If one is willing to write self-modifying code, then it is possible to overwrite VEX.vvvv instruction encoding with the register select, so for example to select XMM0/YMM0 you'd have VEX.1111 (one's complement) or for XMM15/YMM15 VEX.0000.
My first thought was that this was an interesting approach, but that there was no speed advantage because of the cache flush and pipeline reset. But maybe it could be made to work...

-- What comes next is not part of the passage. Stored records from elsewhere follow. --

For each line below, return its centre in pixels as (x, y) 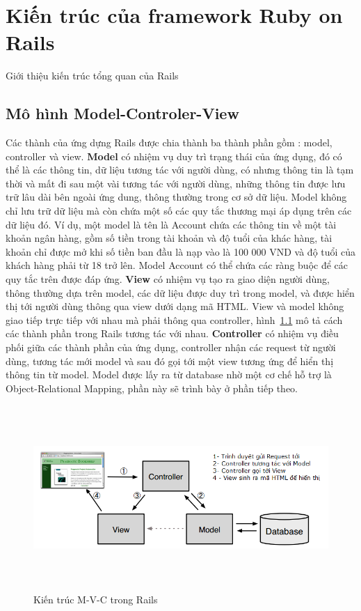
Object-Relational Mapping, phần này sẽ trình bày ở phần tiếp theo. (152, 388)
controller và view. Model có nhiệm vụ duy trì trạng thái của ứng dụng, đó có (174, 156)
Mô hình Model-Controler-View (122, 113)
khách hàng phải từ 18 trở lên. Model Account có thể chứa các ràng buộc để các (177, 265)
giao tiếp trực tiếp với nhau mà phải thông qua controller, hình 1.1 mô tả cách (174, 319)
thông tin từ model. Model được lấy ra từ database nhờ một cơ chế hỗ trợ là (169, 374)
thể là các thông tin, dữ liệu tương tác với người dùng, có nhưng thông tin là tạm (180, 170)
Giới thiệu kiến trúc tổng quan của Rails (92, 76)

What if instead of overwriting an existing instruction, you generated the instructions you needed and appended them to a new writable and executable buffer. Then every 100/1000/1000000 characters, you terminate it with a 'ret' and 'call' into it. It branchlessly updates the set of XMM/YMM/ZMM registers you are using without touching memory. Repeat until you've read to the end of your input, then store the vector register results by writing their contents out to RAM in a known order. Perhaps you cycle between a few buffers so that the address you are calling into is never cached.

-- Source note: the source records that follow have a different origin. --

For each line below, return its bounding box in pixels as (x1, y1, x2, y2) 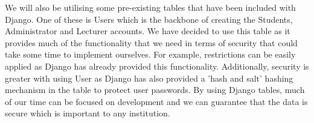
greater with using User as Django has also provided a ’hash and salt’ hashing (5, 71, 293, 84)
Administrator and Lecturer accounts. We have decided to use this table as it (5, 25, 290, 37)
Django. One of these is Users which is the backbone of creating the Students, (5, 13, 293, 25)
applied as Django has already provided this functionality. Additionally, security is (5, 59, 309, 72)
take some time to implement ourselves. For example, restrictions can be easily (5, 48, 296, 61)
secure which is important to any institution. (5, 107, 170, 119)
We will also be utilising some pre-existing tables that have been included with (5, 1, 296, 13)
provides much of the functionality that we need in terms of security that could (5, 36, 298, 49)

Overkill, but it seems like this might actually be pretty fast, presuming you can generate the instructions fast enough. I've considered this technique before for fast integer decompression when trying to avoid branch errors, but never so far as to actually test it.
Unfortunately although SMC could be shorter, it's even slower since the pipeline gets flushed every time a write occurs to locations within the current fetch window (not sure exactly how long that is, but it's not small.)
Yes, and the instruction cache becomes stale as well. I guess one way to avoid is to have 16 code blocks back-to-back and then to do a like a jmp into the section that contains the right register. JMP are pretty cheap, and the end point is likely to be in cache anyway.